The problem with the story was not that Russia hadn’t tried to interfere with the 2016 election. It did. Rather, it was the implicit assumption that American voters were so ill-informed and gullible that many of them were swayed to vote for Trump because of Moscow’s online fakery. 

And this leads back to Iran’s efforts to attempt to influence American politics. In some ways this is nothing new. In 2018, the cyber intelligence firm FireEye Intelligence released a report documenting Iranian fake news sites and their efforts to sway U.S. public opinion. It found that the efforts were amateurish. For example, a number of fake personas were registered with phone numbers that included Iran’s country code. The propaganda itself was crude, such as messages celebrating Quds Day, a holiday invented by Iran’s regime to single out the Palestinian struggle to conquer Jerusalem. 

Haines may be giving the Iranians too much credit. While she acknowledges “Americans who participate in protests are, in good faith, expressing their views on the conflict in Gaza,” she also warns “Americans who are being targeted by this Iranian campaign may not be aware that they are interacting with or receiving support from a foreign government.” 

The implication is that American supporters of Hamas are the unwitting victims of foreign propaganda.

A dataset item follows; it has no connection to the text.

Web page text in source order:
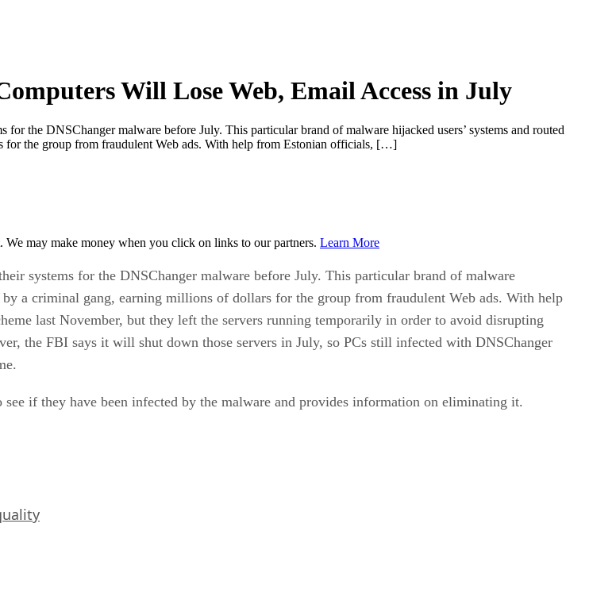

That glosses over a much deeper problem, though. Many of the Americans who block traffic and take over quads on behalf of the terrorists of October 7 are not taking their cues from Persian cyber-spies, but college professors and journalists. For generations these information elites have insisted that Palestinian terror is a legitimate expression of Palestinian dispossession. But the root cause is not foreign disinformation so much as domestic ideology. —Eli Lake 

Single readers: The Free Press Cupid is back, and he’s ready to find your summer love. Here are two more Free Pressers looking for their match. If you think that’s you, drop them a line—and to submit your own entry, email cupid@thefp.com

Jacalyn Webster, 27, San Diego, CA

I’m a 27-year-old vegan yogi who lives in Southern California, looking for a curious and compassionate woman or man to share fiery takes, açai bowls, and eventually a future. My dreams range from being a homesteading housewife living off the grid to a bustling life in Tokyo. 

I grew up in northern Michigan and have lived in many places over the past decade. My job is remote, and while I’m enjoying sunny San Diego, I’m not set on staying here permanently. Some of my favorite things include leaving my phone at home for the day, seeing live music, dance, theater, wine bars, and planning detailed travel itineraries. I’m always open to having my mind changed. I’m a blue-eyed, long-haired brunette, and as far as makeup, I only wear SPF moisturizer and lipstick.  

Discovering The Free Press surprised me. Here’s to hoping a fellow reader out there will be surprised too! 

jacalyn.webster@gmail.com

Christine Malluise, 45, Seattle and the Bay Area

I’m a culinary school dropout who now runs my own recruiting firm. I’m also training to not drown in an upcoming mini triathlon, and I have dreams of being a swanny Pilates teacher. I’m kind but with a mean shoe game, and I love making people laugh. I’m looking for a funny, tall, brilliant man, who is also kind.